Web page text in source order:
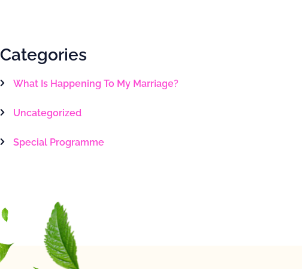
Categories
What Is Happening To My Marriage?
Uncategorized
Special Programme
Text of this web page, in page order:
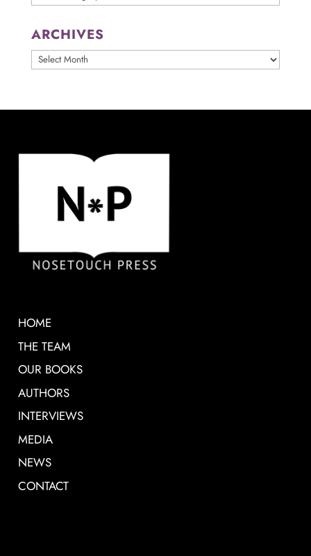
ARCHIVES
ARCHIVES
HOME
THE TEAM
OUR BOOKS
AUTHORS
INTERVIEWS
MEDIA
NEWS
CONTACT
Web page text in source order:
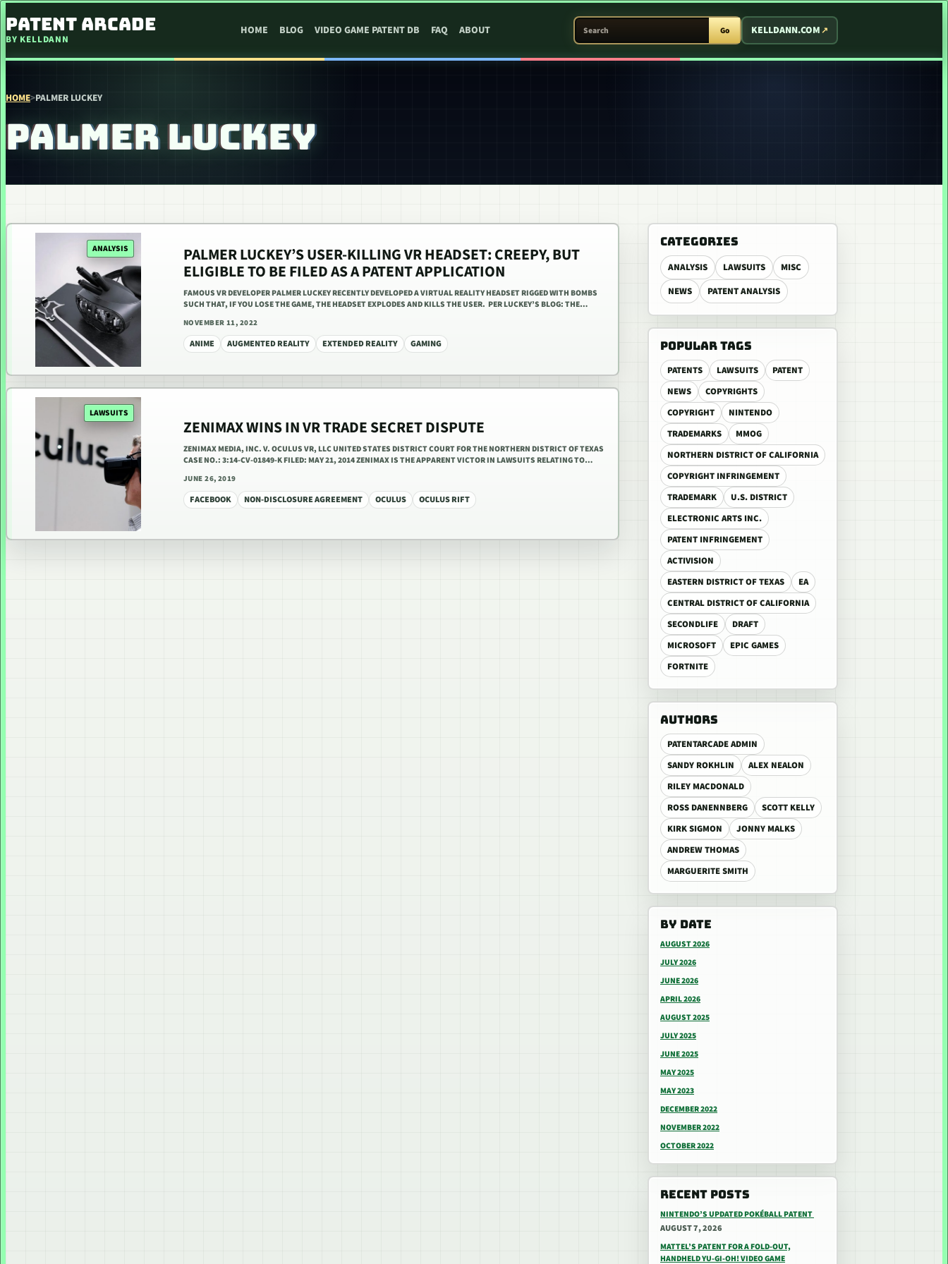
PATENT ARCADE
BY KELLDANN
HOME BLOG VIDEO GAME PATENT DB FAQ ABOUT
SEARCH PATENT ARCADE
Go KELLDANN.COM
HOME>PALMER LUCKEY
PALMER LUCKEY
CATEGORIES
ANALYSIS LAWSUITS
MISC
NEWS
PATENT ANALYSIS
POPULAR TAGS
PATENTS LAWSUITS
PATENT
NEWS
COPYRIGHTS
COPYRIGHT
NINTENDO
TRADEMARKS
MMOG
NORTHERN DISTRICT OF CALIFORNIA
COPYRIGHT INFRINGEMENT
TRADEMARK
U.S. DISTRICT
ELECTRONIC ARTS INC.
PATENT INFRINGEMENT
ACTIVISION
EASTERN DISTRICT OF TEXAS
EA
CENTRAL DISTRICT OF CALIFORNIA
SECONDLIFE
DRAFT
MICROSOFT
EPIC GAMES
FORTNITE
AUTHORS
PATENTARCADE ADMIN
SANDY ROKHLIN
ALEX NEALON
RILEY MACDONALD
ROSS DANENNBERG
SCOTT KELLY
KIRK SIGMON
JONNY MALKS
ANDREW THOMAS
MARGUERITE SMITH
BY DATE
AUGUST 2026
JULY 2026
JUNE 2026
APRIL 2026
AUGUST 2025
JULY 2025
JUNE 2025
MAY 2025
MAY 2023
DECEMBER 2022
NOVEMBER 2022
OCTOBER 2022
RECENT POSTS
NINTENDO’S UPDATED POKÉBALL PATENT
AUGUST 7, 2026
MATTEL’S PATENT FOR A FOLD-OUT,
HANDHELD YU-GI-OH! VIDEO GAME
ANALYSIS PALMER LUCKEY’S USER-KILLING VR HEADSET: CREEPY, BUT
ELIGIBLE TO BE FILED AS A PATENT APPLICATION
FAMOUS VR DEVELOPER PALMER LUCKEY RECENTLY DEVELOPED A VIRTUAL REALITY HEADSET RIGGED WITH BOMBS
SUCH THAT, IF YOU LOSE THE GAME, THE HEADSET EXPLODES AND KILLS THE USER. PER LUCKEY’S BLOG: THE…
NOVEMBER 11, 2022
ANIME AUGMENTED REALITY EXTENDED REALITY GAMING
LAWSUITS
ZENIMAX WINS IN VR TRADE SECRET DISPUTE
ZENIMAX MEDIA, INC. V. OCULUS VR, LLC UNITED STATES DISTRICT COURT FOR THE NORTHERN DISTRICT OF TEXAS
CASE NO.: 3:14-CV-01849-K FILED: MAY 21, 2014 ZENIMAX IS THE APPARENT VICTOR IN LAWSUITS RELATING TO…
JUNE 26, 2019
FACEBOOK NON-DISCLOSURE AGREEMENT OCULUS OCULUS RIFT
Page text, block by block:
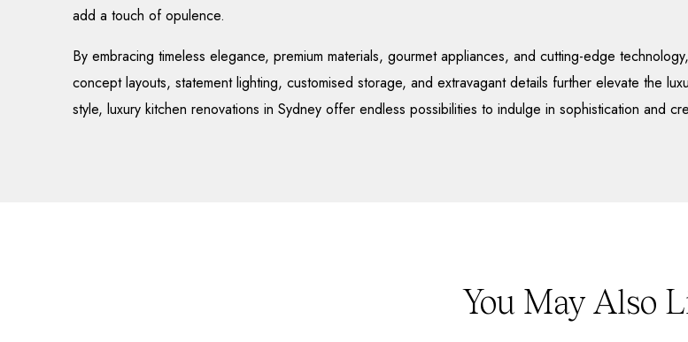
add a touch of opulence.
By embracing timeless elegance, premium materials, gourmet appliances, and cutting-edge
concept layouts, statement lighting, customised storage, and extravagant details further elevate the
style, luxury kitchen renovations in Sydney offer endless possibilities to indulge in sophistication and
You May Also
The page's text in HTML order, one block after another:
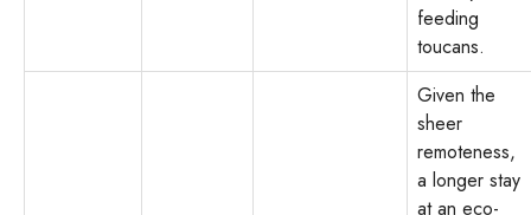
feeding
toucans.
Given the
sheer
remoteness,
a longer stay
at an eco-
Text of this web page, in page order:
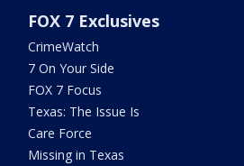
FOX 7 Exclusives
CrimeWatch
7 On Your Side
FOX 7 Focus
Texas: The Issue Is
Care Force
Missing in Texas
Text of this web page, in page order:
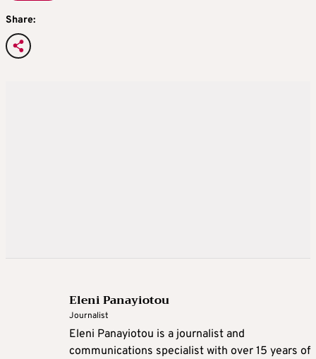
Share:
Eleni Panayiotou
Journalist
Eleni Panayiotou is a journalist and
communications specialist with over 15 years of
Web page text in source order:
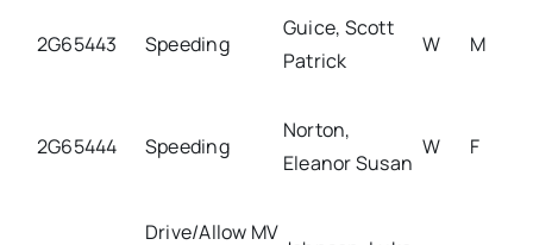
2G65443 Speeding
Guice, Scott
Patrick
W M
2G65444 Speeding
Norton,
Eleanor Susan
W F
Drive/Allow MV
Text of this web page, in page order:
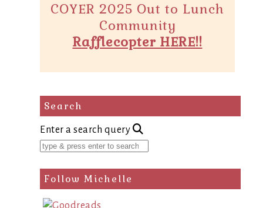
COYER 2025 Out to Lunch
Community
Rafflecopter HERE!!
Search
Enter a search query
Follow Michelle
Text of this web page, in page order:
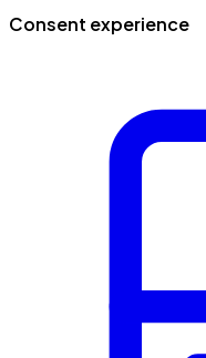
Consent experience
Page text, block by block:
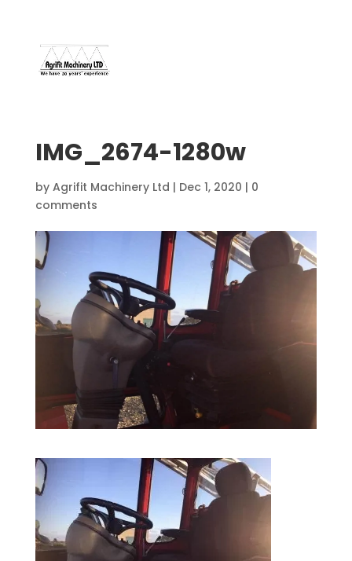
IMG_2674-1280w
by Agrifit Machinery Ltd | Dec 1, 2020 | 0
comments
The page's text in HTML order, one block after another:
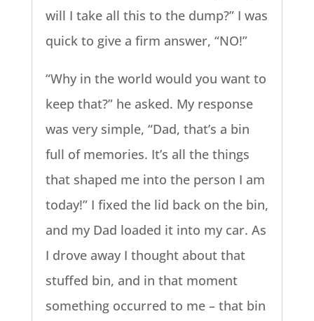
will I take all this to the dump?” I was
quick to give a firm answer, “NO!”
“Why in the world would you want to
keep that?” he asked. My response
was very simple, “Dad, that’s a bin
full of memories. It’s all the things
that shaped me into the person I am
today!” I fixed the lid back on the bin,
and my Dad loaded it into my car. As
I drove away I thought about that
stuffed bin, and in that moment
something occurred to me – that bin
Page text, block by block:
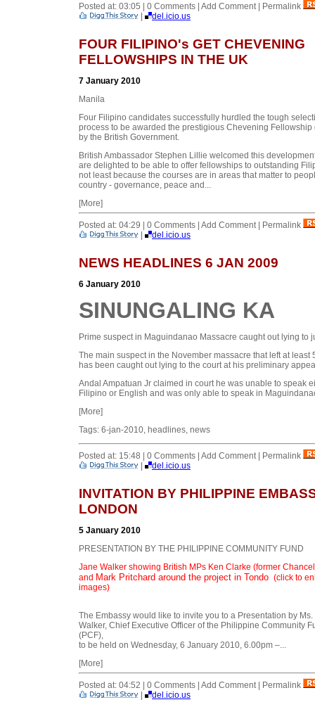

■ Description of the task ■
Give the count of lines in the listing where the word "AUGUST" occurs, with no further words.

■ The completed task ■
3